我想詢問的話堵在嗓子眼裡,一個字都蹦不出來。
我心裡悄悄罵他:
「臭陸湛,這麼冷漠幹什麼!」
03
我和陸湛是青梅竹馬,從小玩到大。
只不過,我們兩家的距離有點遠。
每次去找他玩,都要坐好久好久的車。
原本我們兩家是相鄰的兩座別墅。
但陸湛五歲那年,陸叔叔決定要窮養陸湛。
我爸媽當時都極力阻攔。
可陸叔叔毅然決然地說:「男孩必須要窮養,從小就要煉其心志,勞其筋骨,讓他吃得起苦,經得起累。
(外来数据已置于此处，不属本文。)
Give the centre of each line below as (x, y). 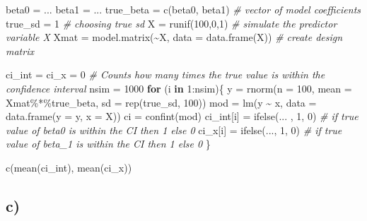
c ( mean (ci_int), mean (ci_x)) (69, 167)
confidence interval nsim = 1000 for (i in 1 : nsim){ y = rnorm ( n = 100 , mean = (179, 88)
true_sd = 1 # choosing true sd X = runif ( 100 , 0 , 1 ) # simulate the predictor (171, 23)
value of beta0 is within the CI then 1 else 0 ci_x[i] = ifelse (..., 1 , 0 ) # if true (174, 130)
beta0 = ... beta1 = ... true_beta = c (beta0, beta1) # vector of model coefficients (183, 9)
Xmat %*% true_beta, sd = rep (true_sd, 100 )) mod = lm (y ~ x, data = (161, 102)
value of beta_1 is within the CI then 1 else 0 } (108, 144)
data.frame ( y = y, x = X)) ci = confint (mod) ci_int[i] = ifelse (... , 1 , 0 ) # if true (182, 116)
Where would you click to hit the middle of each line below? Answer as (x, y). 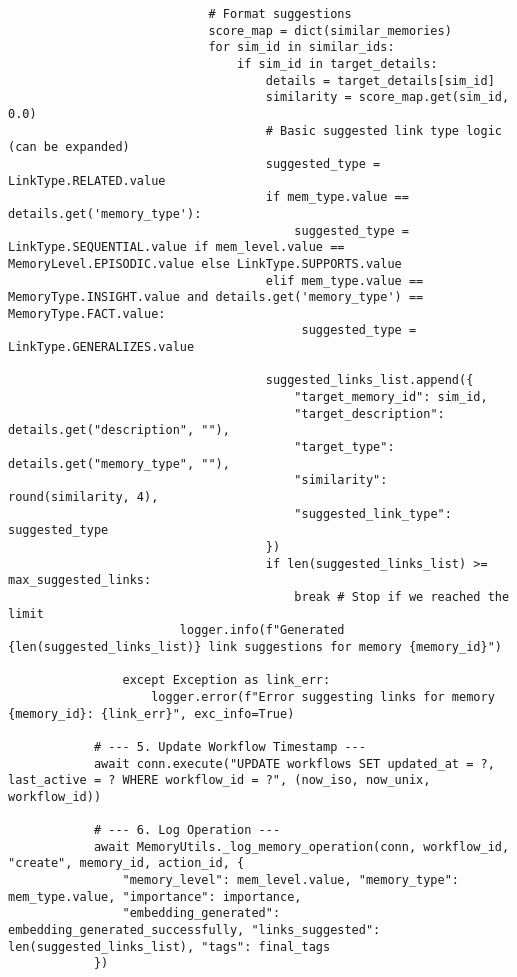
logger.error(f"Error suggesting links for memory (323, 696)
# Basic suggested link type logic (383, 130)
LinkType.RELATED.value (87, 180)
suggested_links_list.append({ (369, 380)
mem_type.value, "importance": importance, (155, 896)
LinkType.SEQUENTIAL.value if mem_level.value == (176, 247)
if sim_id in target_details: (337, 63)
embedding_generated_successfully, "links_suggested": (194, 930)

」
於是,五歲的陸湛搬走了。
搬到了個很小很黑的出租屋。
那個出租屋我去過,是個水泥毛坯房。
本就背陽的位置,又因昏暗的燈光而顯得像個巨大的捕獸籠。
壓得人喘不過氣來。
而陸湛就在這樣小小的、擁擠的房子裡度過了十幾年。
甚至衣食住行都十分窘迫。
我不理解。
窮養的方式有很多,為什麼陸叔叔一定要創造這麼極端的環境。
後來聽我爸媽說,陸湛原本有個大哥。
因為經歷了一些感情上和工作上的挫折,一時想不開跳樓了。
陸叔叔把原因歸結為內心世界太脆弱。
所以硬是和阿姨拼了個二胎,生下了陸湛。
我爸媽還特地告誡我,千萬不能把這件事告訴陸湛。
要不然陸叔叔就要不高興了。
我只能點頭答應。
可又忍不住可憐陸湛。
明明本該是天之驕子的他,卻被迫在這樣光線條件極差的小屋子裡長大。
而我明明知道一切,卻只能袖手旁觀。
這種知道真相卻不能開口的感覺太折磨人了。
所以我只能悄悄地用自己的方式對陸湛好。
小的時候,我會把自己的零食留一半給他。
長大後,我就總是邀請他來家裡玩。
陸湛每次紅著臉接受的時候都很可愛。
後來慢慢上了初中,陸湛就很少來找我了。
我不太在意,只當他不想大老遠來找我。
所以我就經常黏著他。
習慣是件很可怕的事情。
我後知後覺發現,自己好像喜歡上陸湛了。
他長得好,學習也好。
雖然平時沉默寡言,但卻對我很特殊。
我喜歡上他是不可避免的事情。
我在心裡默默決定:等高考完,我就向他表白。
畢竟,陸湛似乎也是有一點點喜歡我的。
可是現在,我開始動搖了。
陸湛他……真的喜歡我嗎?
04
次日是周末。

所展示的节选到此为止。